**Exercise prompt:** Starting at the first line of the listing below and ending at the line with "由 +700 implementaciones 提供", copy each line exactly.

─── Extracted data

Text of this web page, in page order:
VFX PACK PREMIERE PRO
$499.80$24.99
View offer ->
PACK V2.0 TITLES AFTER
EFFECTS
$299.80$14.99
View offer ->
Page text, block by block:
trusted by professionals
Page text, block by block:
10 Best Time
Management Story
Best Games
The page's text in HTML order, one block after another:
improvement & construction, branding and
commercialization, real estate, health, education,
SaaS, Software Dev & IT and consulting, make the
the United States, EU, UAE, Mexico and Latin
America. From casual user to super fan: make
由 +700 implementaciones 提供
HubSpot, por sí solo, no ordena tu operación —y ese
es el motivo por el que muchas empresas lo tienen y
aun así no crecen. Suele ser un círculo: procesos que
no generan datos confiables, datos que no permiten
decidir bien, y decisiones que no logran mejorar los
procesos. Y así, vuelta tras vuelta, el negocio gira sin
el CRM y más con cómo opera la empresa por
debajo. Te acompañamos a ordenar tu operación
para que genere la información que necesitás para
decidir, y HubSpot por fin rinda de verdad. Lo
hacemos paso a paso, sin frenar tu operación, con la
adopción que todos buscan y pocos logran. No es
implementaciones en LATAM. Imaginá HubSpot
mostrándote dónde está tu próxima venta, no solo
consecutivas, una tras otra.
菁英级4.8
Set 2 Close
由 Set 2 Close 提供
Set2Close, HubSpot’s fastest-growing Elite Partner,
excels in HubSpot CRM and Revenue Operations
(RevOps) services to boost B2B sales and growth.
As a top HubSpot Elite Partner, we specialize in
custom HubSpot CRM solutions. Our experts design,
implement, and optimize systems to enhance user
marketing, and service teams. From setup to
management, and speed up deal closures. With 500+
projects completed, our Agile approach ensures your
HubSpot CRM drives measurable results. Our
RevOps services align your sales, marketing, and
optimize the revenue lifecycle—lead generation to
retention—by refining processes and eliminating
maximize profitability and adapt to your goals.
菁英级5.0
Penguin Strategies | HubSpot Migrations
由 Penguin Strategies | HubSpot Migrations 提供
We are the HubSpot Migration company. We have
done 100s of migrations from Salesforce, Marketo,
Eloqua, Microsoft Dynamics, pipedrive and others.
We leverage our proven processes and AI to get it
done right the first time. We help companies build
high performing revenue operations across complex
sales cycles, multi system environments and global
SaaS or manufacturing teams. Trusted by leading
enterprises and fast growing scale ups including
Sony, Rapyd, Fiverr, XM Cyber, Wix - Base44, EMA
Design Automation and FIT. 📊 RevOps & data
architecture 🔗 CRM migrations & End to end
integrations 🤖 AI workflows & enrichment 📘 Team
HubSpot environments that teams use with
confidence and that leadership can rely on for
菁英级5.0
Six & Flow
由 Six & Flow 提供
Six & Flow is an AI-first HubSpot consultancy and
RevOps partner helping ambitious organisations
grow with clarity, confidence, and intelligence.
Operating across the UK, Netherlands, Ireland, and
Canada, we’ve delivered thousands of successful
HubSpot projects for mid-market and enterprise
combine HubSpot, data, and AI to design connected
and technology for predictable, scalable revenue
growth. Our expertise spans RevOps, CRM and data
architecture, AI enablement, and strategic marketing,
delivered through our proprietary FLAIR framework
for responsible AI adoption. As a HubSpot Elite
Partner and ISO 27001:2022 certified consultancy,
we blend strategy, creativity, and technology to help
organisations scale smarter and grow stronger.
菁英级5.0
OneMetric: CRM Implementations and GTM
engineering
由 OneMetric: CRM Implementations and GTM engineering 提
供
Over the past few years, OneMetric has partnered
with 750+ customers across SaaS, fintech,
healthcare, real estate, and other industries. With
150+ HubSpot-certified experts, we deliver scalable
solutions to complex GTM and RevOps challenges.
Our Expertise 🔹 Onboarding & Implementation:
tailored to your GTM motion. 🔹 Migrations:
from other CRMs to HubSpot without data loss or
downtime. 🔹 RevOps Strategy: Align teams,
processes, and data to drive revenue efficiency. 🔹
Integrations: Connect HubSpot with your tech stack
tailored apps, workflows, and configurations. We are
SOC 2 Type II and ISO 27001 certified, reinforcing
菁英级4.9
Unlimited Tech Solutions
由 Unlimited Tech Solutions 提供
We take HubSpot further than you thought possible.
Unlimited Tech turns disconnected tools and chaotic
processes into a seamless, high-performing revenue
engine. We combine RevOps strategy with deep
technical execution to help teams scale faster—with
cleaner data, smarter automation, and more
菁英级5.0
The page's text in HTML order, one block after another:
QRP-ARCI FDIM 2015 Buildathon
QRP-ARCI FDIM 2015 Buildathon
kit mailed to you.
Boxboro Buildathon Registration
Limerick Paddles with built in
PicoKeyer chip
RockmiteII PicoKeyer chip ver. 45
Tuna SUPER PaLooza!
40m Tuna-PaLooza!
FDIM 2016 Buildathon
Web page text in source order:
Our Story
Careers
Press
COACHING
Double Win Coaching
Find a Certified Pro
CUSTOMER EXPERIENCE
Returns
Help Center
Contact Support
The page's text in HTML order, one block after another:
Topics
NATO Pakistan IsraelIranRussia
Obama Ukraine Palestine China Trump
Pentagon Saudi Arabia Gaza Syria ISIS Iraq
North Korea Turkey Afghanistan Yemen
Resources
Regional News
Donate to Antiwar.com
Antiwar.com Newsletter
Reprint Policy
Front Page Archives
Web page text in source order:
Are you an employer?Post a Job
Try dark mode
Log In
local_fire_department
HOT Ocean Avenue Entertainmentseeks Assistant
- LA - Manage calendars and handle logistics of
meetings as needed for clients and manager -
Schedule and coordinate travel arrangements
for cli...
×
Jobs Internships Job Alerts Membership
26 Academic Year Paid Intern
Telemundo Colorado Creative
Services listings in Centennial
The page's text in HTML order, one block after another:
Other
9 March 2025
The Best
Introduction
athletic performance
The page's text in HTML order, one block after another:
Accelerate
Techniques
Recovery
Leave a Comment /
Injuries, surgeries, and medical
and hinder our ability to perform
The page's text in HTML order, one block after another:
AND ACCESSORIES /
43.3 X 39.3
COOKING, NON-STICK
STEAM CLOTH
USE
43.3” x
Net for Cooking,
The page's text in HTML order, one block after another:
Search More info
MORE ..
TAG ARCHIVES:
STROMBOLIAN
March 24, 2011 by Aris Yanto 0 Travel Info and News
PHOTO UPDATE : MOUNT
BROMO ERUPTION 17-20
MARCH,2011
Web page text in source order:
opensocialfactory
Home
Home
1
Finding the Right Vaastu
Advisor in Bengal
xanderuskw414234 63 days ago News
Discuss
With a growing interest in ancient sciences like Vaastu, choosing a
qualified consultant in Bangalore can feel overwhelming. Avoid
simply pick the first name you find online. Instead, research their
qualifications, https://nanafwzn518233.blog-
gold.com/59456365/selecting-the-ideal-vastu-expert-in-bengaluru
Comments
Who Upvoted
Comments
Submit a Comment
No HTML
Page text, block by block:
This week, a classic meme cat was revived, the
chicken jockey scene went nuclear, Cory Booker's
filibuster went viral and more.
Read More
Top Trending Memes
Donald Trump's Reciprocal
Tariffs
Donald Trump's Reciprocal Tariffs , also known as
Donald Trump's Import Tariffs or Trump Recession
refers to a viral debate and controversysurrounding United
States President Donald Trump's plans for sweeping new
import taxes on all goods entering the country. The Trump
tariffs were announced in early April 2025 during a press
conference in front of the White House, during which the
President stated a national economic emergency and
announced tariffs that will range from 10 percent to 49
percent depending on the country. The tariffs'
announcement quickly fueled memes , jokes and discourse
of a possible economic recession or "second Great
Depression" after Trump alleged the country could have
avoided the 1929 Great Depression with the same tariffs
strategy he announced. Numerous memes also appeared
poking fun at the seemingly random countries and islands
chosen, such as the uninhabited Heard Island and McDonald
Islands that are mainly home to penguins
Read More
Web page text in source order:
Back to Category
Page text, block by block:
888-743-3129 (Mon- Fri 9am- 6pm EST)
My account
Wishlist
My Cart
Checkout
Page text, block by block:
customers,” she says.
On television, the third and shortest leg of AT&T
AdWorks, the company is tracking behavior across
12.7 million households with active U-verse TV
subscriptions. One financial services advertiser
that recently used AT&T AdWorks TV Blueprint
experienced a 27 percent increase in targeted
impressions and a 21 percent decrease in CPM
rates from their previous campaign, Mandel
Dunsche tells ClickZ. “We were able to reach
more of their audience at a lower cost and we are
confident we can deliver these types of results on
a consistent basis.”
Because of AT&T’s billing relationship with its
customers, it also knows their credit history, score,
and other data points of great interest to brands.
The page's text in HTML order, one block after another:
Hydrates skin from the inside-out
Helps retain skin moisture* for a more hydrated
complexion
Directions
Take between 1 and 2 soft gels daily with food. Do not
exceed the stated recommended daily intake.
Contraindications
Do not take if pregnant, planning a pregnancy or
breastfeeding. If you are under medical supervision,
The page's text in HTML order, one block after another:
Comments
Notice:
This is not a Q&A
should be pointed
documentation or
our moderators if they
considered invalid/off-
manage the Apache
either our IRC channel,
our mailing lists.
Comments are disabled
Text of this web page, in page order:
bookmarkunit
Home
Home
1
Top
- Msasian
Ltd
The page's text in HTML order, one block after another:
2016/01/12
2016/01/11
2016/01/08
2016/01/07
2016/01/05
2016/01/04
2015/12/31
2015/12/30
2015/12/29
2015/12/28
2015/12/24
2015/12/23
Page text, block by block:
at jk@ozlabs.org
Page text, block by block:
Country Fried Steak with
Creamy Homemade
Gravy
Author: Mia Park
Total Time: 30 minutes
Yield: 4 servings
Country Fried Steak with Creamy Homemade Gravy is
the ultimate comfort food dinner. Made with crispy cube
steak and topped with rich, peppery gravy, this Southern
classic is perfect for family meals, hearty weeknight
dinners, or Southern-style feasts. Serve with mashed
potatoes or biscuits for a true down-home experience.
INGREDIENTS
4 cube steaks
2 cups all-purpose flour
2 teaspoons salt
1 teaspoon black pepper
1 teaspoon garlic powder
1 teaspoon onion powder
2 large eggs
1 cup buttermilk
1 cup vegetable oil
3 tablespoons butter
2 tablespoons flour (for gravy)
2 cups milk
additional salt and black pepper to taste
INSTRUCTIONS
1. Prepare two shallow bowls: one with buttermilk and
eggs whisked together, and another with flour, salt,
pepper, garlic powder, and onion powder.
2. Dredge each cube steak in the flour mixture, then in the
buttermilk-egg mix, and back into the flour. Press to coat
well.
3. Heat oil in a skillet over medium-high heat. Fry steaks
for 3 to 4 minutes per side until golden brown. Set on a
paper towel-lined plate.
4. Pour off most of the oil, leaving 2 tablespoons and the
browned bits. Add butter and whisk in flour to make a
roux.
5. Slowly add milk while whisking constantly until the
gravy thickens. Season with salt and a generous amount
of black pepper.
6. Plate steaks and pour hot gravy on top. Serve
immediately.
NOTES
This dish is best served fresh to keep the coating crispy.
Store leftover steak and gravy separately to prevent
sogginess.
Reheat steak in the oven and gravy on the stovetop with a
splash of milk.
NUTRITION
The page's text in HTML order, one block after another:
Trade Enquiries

──────

**Exercise response:**
Text of this web page, in page order:
VFX PACK PREMIERE PRO
$499.80$24.99
View offer ->
PACK V2.0 TITLES AFTER
EFFECTS
$299.80$14.99
View offer ->
Page text, block by block:
trusted by professionals
Page text, block by block:
10 Best Time
Management Story
Best Games
The page's text in HTML order, one block after another:
improvement & construction, branding and
commercialization, real estate, health, education,
SaaS, Software Dev & IT and consulting, make the
the United States, EU, UAE, Mexico and Latin
America. From casual user to super fan: make
由 +700 implementaciones 提供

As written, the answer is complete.